▶ [EXERCISE AIM]: All that is wanted is the exact text of the lines below from the one with "territori. (108, 56, 150, 72)" through the one with "pages | 11 Mb", inclusive, minus any pictures.

[INFORMATION GIVEN — start]

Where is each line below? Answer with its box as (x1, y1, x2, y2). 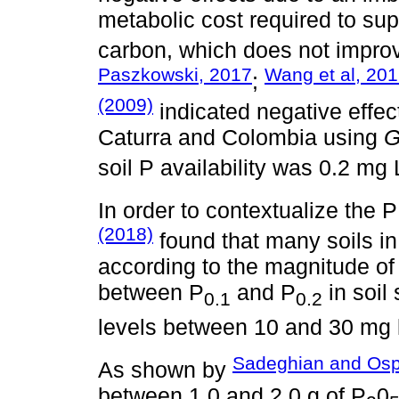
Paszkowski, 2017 (98, 63, 252, 85)
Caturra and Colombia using (98, 125, 384, 151)
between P (98, 280, 204, 305)
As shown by (98, 357, 232, 383)
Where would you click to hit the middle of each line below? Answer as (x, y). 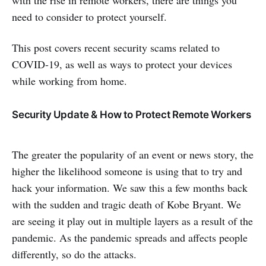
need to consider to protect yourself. (89, 17)
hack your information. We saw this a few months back (130, 188)
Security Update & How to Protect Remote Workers (132, 115)
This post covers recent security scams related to (116, 47)
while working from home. (69, 81)
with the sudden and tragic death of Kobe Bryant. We (126, 204)
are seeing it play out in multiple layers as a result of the (132, 221)
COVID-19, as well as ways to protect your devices (122, 64)
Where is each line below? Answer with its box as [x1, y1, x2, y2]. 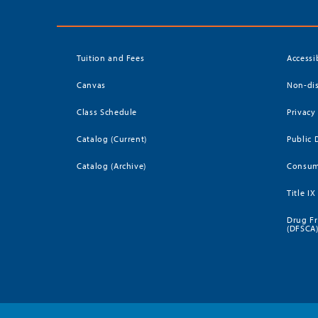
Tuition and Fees [77, 53, 145, 64]
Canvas [77, 79, 106, 91]
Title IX [287, 187, 316, 199]
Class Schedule [77, 106, 138, 118]
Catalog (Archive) [77, 160, 147, 172]
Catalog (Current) [77, 133, 148, 145]
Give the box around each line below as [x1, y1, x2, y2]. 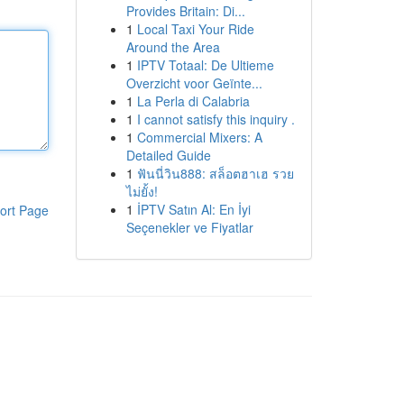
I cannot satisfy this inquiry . [136, 110, 295, 128]
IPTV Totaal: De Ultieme [136, 56, 274, 74]
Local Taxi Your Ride [136, 20, 254, 38]
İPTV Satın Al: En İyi [136, 200, 251, 218]
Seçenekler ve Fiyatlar [125, 218, 253, 236]
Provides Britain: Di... [125, 2, 245, 20]
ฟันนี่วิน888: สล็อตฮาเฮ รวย [136, 164, 294, 182]
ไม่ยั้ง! [125, 182, 158, 200]
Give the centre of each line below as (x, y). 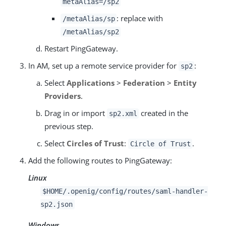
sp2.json (56, 204)
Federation (144, 83)
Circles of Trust (95, 143)
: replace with (140, 18)
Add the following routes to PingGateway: (100, 160)
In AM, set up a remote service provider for (103, 66)
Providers (63, 96)
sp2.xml (123, 114)
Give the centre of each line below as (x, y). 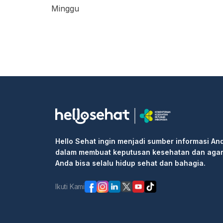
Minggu (65, 8)
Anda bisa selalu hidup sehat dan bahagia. (130, 163)
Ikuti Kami (70, 186)
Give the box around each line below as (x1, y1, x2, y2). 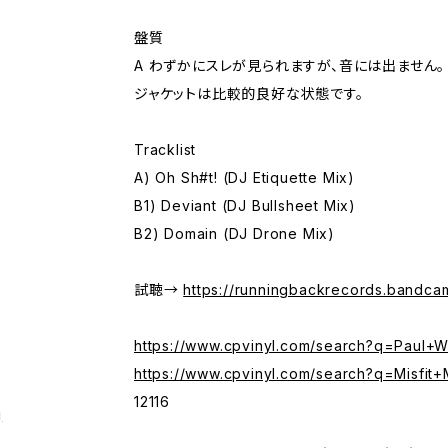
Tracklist (134, 141, 197, 159)
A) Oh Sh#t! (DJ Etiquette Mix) (134, 169, 355, 187)
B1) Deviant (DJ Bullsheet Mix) (134, 197, 356, 215)
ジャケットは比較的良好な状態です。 (134, 85, 364, 103)
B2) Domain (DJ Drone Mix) (134, 225, 335, 243)
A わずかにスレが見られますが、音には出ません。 (134, 57, 446, 75)
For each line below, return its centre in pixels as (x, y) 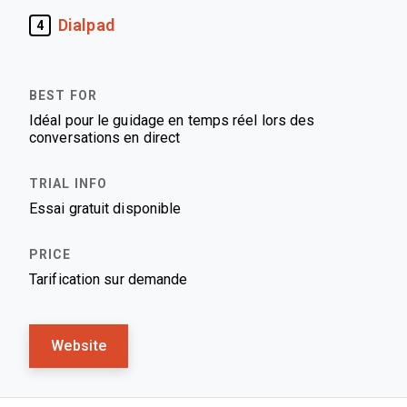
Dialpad (86, 25)
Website (79, 346)
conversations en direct (105, 138)
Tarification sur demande (109, 279)
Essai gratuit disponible (105, 208)
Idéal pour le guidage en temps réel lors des (172, 120)
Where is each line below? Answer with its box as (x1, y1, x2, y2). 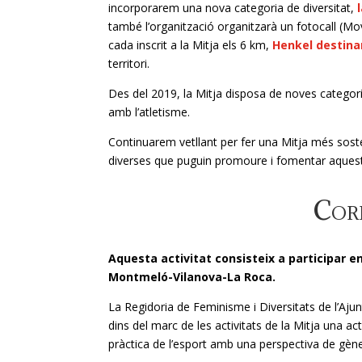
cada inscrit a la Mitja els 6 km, (108, 37, 273, 53)
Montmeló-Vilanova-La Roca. (108, 269, 276, 284)
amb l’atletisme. (108, 104, 191, 120)
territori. (108, 56, 150, 72)
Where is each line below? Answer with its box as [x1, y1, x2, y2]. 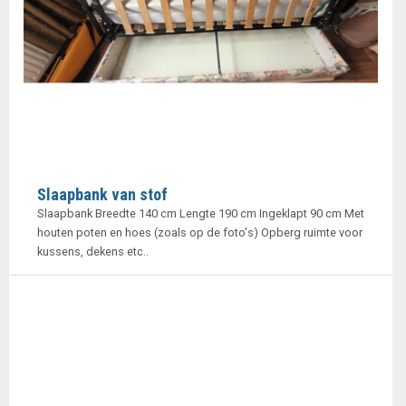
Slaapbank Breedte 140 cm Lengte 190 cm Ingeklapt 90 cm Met [37, 207, 364, 220]
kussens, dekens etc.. [37, 245, 149, 258]
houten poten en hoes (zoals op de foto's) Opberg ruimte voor [37, 226, 362, 239]
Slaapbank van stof [37, 185, 168, 204]
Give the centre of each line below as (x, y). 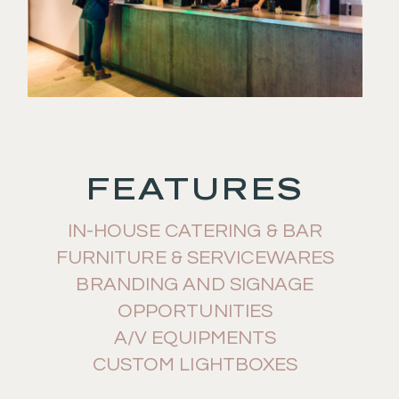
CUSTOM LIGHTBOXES (195, 365)
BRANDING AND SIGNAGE (195, 285)
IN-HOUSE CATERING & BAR (195, 232)
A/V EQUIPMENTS (195, 338)
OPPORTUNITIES (195, 312)
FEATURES (195, 189)
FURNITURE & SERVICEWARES (195, 258)
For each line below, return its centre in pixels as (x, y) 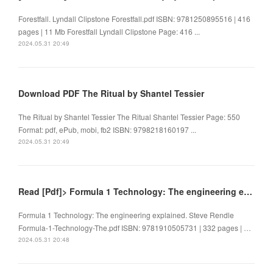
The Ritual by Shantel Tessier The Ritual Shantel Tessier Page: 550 (129, 116)
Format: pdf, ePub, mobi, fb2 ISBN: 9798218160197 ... (107, 129)
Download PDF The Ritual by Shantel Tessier (111, 93)
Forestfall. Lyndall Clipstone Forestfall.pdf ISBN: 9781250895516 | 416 (134, 18)
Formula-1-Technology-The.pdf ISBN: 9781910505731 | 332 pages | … (135, 227)
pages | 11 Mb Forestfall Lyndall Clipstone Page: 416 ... (109, 31)
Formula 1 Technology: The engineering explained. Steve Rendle (126, 214)
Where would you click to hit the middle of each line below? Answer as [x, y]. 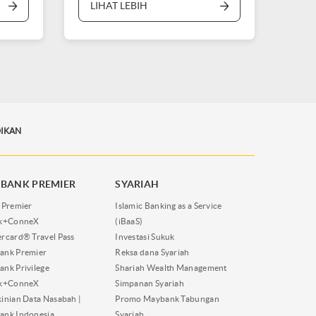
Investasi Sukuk [145, 236]
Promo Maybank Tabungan [167, 298]
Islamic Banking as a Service [169, 205]
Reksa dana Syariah [152, 252]
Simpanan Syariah [150, 283]
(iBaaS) [129, 221]
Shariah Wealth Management [171, 267]

[INFORMATION GIVEN — finish]

▶ [RESULT OF THIS TASK]:
territori. (108, 56, 150, 72)
Where is each line below? Answer with its box as [x1, y1, x2, y2]. 
Slaapbank Breedte 140 cm Lengte 190 cm Ingeklapt 90 cm Met [37, 207, 364, 220]
kussens, dekens etc.. [37, 245, 149, 258]
houten poten en hoes (zoals op de foto's) Opberg ruimte voor [37, 226, 362, 239]
Slaapbank van stof [37, 185, 168, 204]
Give the centre of each line below as (x, y). 
CUSTOM LIGHTBOXES (195, 365)
BRANDING AND SIGNAGE (195, 285)
IN-HOUSE CATERING & BAR (195, 232)
A/V EQUIPMENTS (195, 338)
OPPORTUNITIES (195, 312)
FEATURES (195, 189)
FURNITURE & SERVICEWARES (195, 258)
For each line below, return its centre in pixels as (x, y) 
The Ritual by Shantel Tessier The Ritual Shantel Tessier Page: 550 (129, 116)
Format: pdf, ePub, mobi, fb2 ISBN: 9798218160197 ... (107, 129)
Download PDF The Ritual by Shantel Tessier (111, 93)
Forestfall. Lyndall Clipstone Forestfall.pdf ISBN: 9781250895516 | 416 (134, 18)
Formula-1-Technology-The.pdf ISBN: 9781910505731 | 332 pages | … (135, 227)
pages | 11 Mb Forestfall Lyndall Clipstone Page: 416 ... (109, 31)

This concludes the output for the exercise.